Thanks very much for all your replies. After 2 weeks’s desperately debugging, unfortunately I still can not fix this problem. But I still want to give an update here. We have opened one ticket with Microsoft WDK group and provided 2 dump files to Microsoft engineers. However no solution found yet.
I really do not think our DPC function is the root reason. The same driver code has been used almost for 10 years from Win7 to Win10 (1607, 1703, 1709 and 1803 version) and no problems. Only for the latest Win10 1809 version, the BSOD can consistently happen (with the same hardware).
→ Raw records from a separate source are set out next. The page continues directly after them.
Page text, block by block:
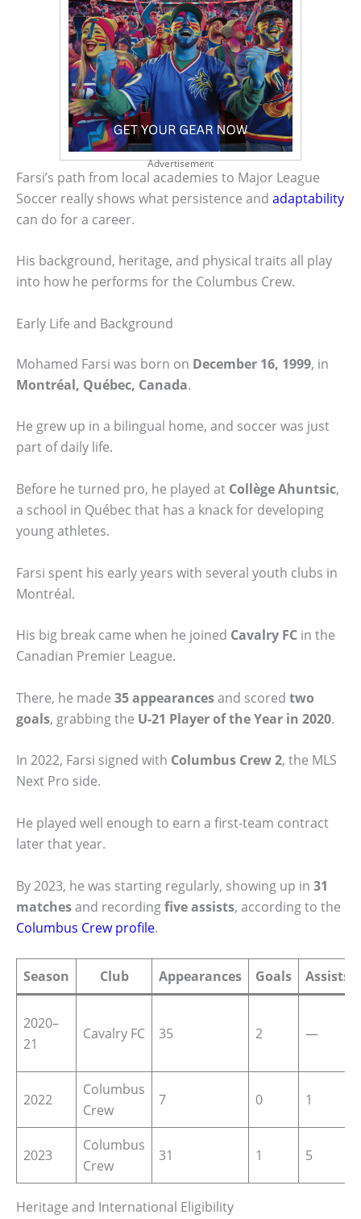
Advertisement
Farsi’s path from local academies to Major League
Soccer really shows what persistence and adaptability
can do for a career.
His background, heritage, and physical traits all play
into how he performs for the Columbus Crew.
Early Life and Background
Mohamed Farsi was born on December 16, 1999, in
Montréal, Québec, Canada.
He grew up in a bilingual home, and soccer was just
part of daily life.
Before he turned pro, he played at Collège Ahuntsic,
a school in Québec that has a knack for developing
young athletes.
Farsi spent his early years with several youth clubs in
Montréal.
His big break came when he joined Cavalry FC in the
Canadian Premier League.
There, he made 35 appearancesand scored two
goals, grabbing the U-21 Player of the Year in 2020.
In 2022, Farsi signed with Columbus Crew 2, the MLS
Next Pro side.
He played well enough to earn a first-team contract
later that year.
By 2023, he was starting regularly, showing up in 31
matchesand recordingfive assists, according to the
Columbus Crew profile.
Season Club Appearances Goals Assists
2020–
21
Cavalry FC 35 2 —
2022
Columbus
Crew
7 0 1
2023
Columbus
Crew
31 1 5
Heritage and International Eligibility
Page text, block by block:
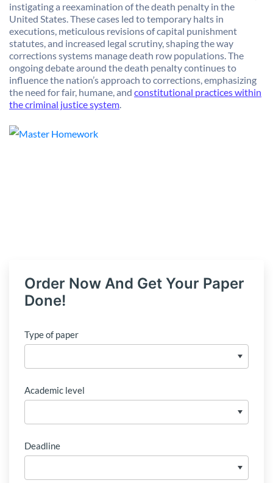
instigating a reexamination of the death penalty in the
United States. These cases led to temporary halts in
executions, meticulous revisions of capital punishment
statutes, and increased legal scrutiny, shaping the way
corrections systems manage death row populations. The
ongoing debate around the death penalty continues to
influence the nation’s approach to corrections, emphasizing
the need for fair, humane, and constitutional practices within
the criminal justice system.
Order Now And Get Your Paper
Done!
Type of paper
Academic level
Deadline
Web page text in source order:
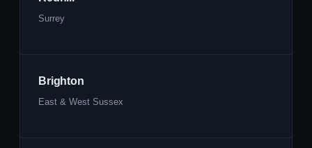
Surrey
Brighton
East & West Sussex
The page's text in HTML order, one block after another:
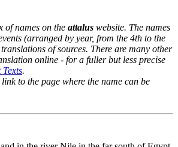
of names on the attalus website. The names
(arranged by year, from the 4th to the
of sources. There are many other
online - for a fuller but less precise
Texts.
to the page where the name can be
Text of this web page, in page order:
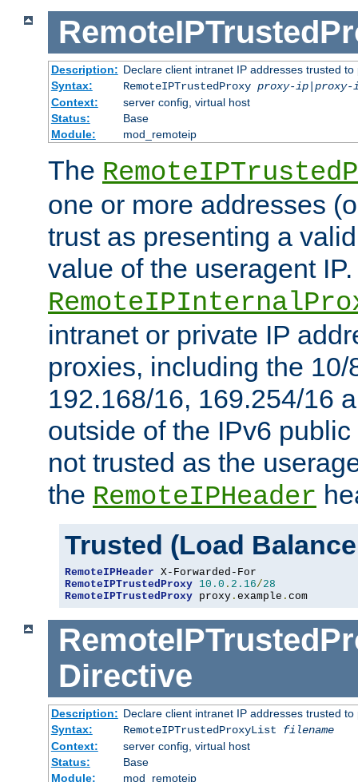
Description: Declare client intranet IP addresses trusted
Syntax:
RemoteIPTrustedProxy proxy-ip|proxy-
Context:
server config, virtual host
Status:
Base
Module:
mod_remoteip
The
one or more addresses
trust as presenting a
value of the useragent
intranet or private IP
proxies, including the 10/
192.168/16, 169.254/16
outside of the IPv6
not trusted as the
the RemoteIPHeader
Trusted (Load
RemoteIPHeader
RemoteIPTrustedProxy 10.0 . 2.16/28
RemoteIPTrustedProxy proxy . example . com
Directive
Description: Declare client intranet IP addresses trusted
Syntax:
RemoteIPTrustedProxyList filename
Context:
server config, virtual host
Status:
Base
Module:
mod_remoteip
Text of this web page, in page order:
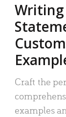
Writing
Craft the
examples
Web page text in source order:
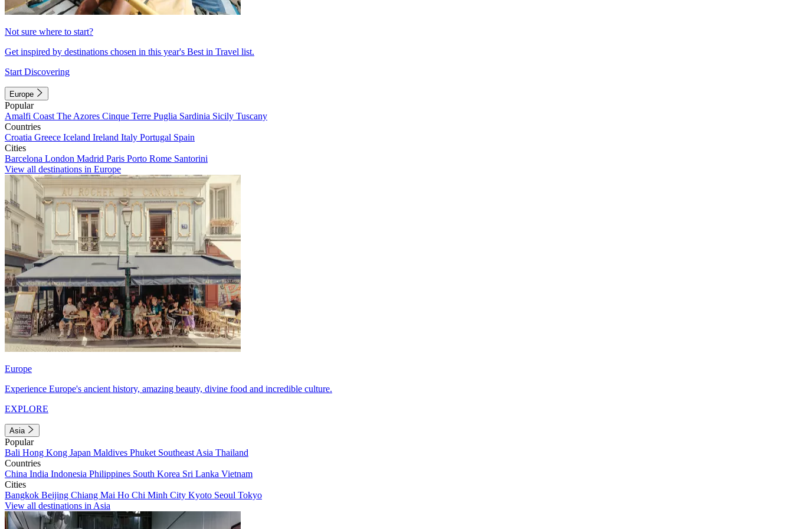
Not sure where to start?
Get inspired by destinations chosen in this year's Best in Travel list.
Start Discovering
Europe
Popular
Amalfi Coast The Azores Cinque Terre Puglia Sardinia Sicily Tuscany
Countries
Croatia Greece Iceland Ireland Italy Portugal Spain
Cities
Barcelona London Madrid Paris Porto Rome Santorini
View all destinations in Europe
Europe
Experience Europe's ancient history, amazing beauty, divine food and incredible culture.
EXPLORE
Asia
Popular
Bali Hong Kong Japan Maldives Phuket Southeast Asia Thailand
Countries
China India Indonesia Philippines South Korea Sri Lanka Vietnam
Cities
Bangkok Beijing Chiang Mai Ho Chi Minh City Kyoto Seoul Tokyo
View all destinations in Asia
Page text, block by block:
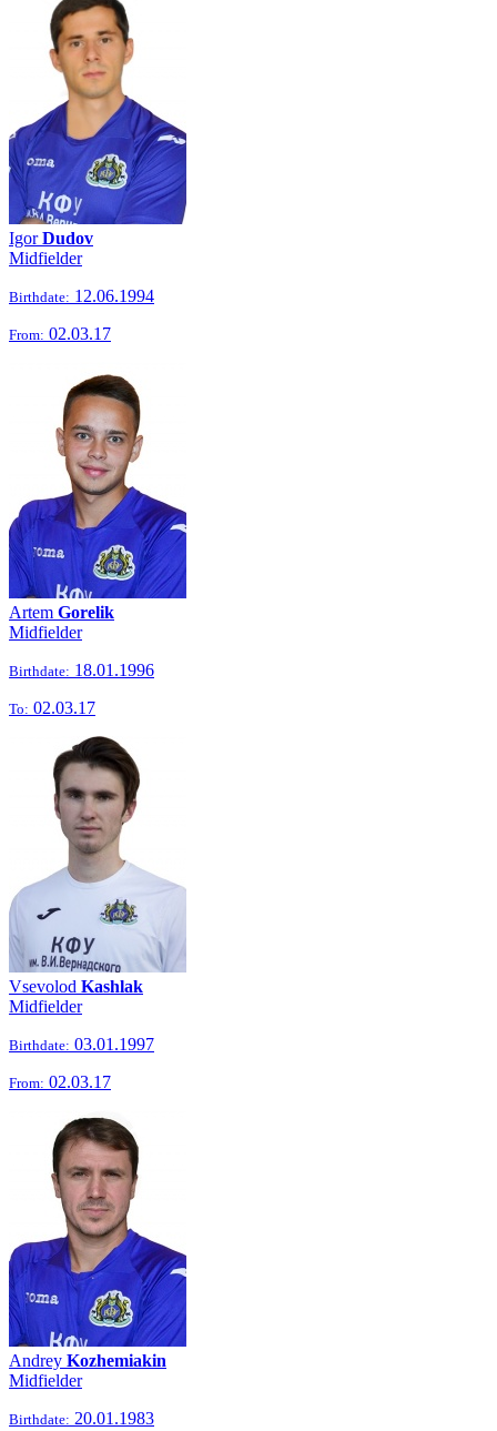
IgorDudov
Midfielder
Birthdate: 12.06.1994
From: 02.03.17
Artem Gorelik
Midfielder
Birthdate: 18.01.1996
To: 02.03.17
Vsevolod Kashlak
Midfielder
Birthdate: 03.01.1997
From: 02.03.17
Andrey Kozhemiakin
Midfielder
Birthdate: 20.01.1983
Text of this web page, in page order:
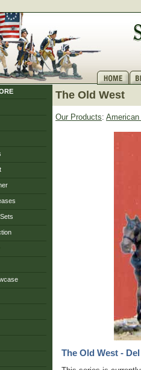
The Old West
Our Products:
The Old West -

My debug shows the root reason is from the “PutScatterGatherList()” function inside of our DPC. The “PutScatterGatherList()” can not finish and take forever to run, which I do not understand.
To prove this, I did another test to disable all the interrupts in our driver to enforce the DPC function not running. Since the “PutScatterGatherList()” function is also used in our “CancelActiveRead()” function, I can make another BSOD by canceling the DMA read only without DPC running.
Our “CancelActiveRead()” function has the code like:
VOID CancelActiveRead( PDEVICE_OBJECT DeviceObject, PIRP Irp)
{
//-----------------------------------------------------------------------------
PGEMINI_DEVICE_EXT DevExt = (PGEMINI_DEVICE_EXT)DeviceObject->DeviceExtension;
KIRQL OldIrql;
//-----------------------------------------------------------------------------
DbgPrint("\nCancelActiveRead() enter()\n");
...... // Some code here
//-------------------------------------------------------------------------
KeAcquireSpinLock(&DevExt->ImageReadStateLock, &OldIrql);
DbgPrint("\nCancelActiveRead() get ImageReadStateLock\n");
//
// This drives everything practically into reset
//
SetPCICardReset(DevExt);
//
// Clear the Transfer length
//
ProgramDmaTransferLength (DevExt, 0);
//
// Undo some of the resets
//
ClearPCICardReset(DevExt);
//
// Disarm the Card! - yes we are doing this underneath the
// app sort of, except that either the app told up to CancelIo,
// or Windows is killing the thread...
//
ClearControlRegisterBits( DevExt, CTRL_BIT_ARM );
SetControlRegisterBits( DevExt, CTRL_BIT_FLUSH_INPUT );
//
// If these are equal, the DPC hasn't seen it yet
//
if (DevExt->CurrentReadIrp == Irp)
DevExt->CurrentReadIrp = NULL;
//
// Return the scatter/gather list we've been using
//
// Third parameter is FALSE because this is a Read
// operation
//
DbgPrint("\nCancelActiveRead() Call PutScatterGatherList()\n");
DevExt->ReadAdapter->DmaOperations->PutScatterGatherList(
DevExt->ReadAdapter,
DevExt->ReadScatterGatherList,
FALSE);
DbgPrint("\nCancelActiveRead() end PutScatterGatherList()\n");
//
// Make sure we don't have a stale pointer
//
DevExt->ReadScatterGatherList = NULL;
KeReleaseSpinLock(&DevExt->ImageReadStateLock, OldIrql);
DbgPrint("\nCancelActiveRead() release ImageReadStateLock\n");
//-------------------------------------------------------------------------
....... // other codes here
.......
}
From the WinDbg, I got
"CancelActiveRead() enter()
CancelActiveRead() get ImageReadStateLock
CancelActiveRead() Call PutScatterGatherList()
"
NO ANY output after this.
Since I added two dbgprints just before and after the “PutScatterGatherList()”, I can only see the first dbgprint is displayed but the second dbgprint never show up. And the target machine freezes.
In our driver, the “PutScatterGatherList()” function is only used in “CancelActiveRead()” and DPC function. Therefore I think the “PutScatterGatherList()” take forever to run is the root problem caused the BSOD. Because it can not finish forever, finially triggered the DPC_WATCHDOG_VIOLATION.
I just do not understand what causes the “PutScatterGatherList()” can not finish. And I still have no clue how to fix it.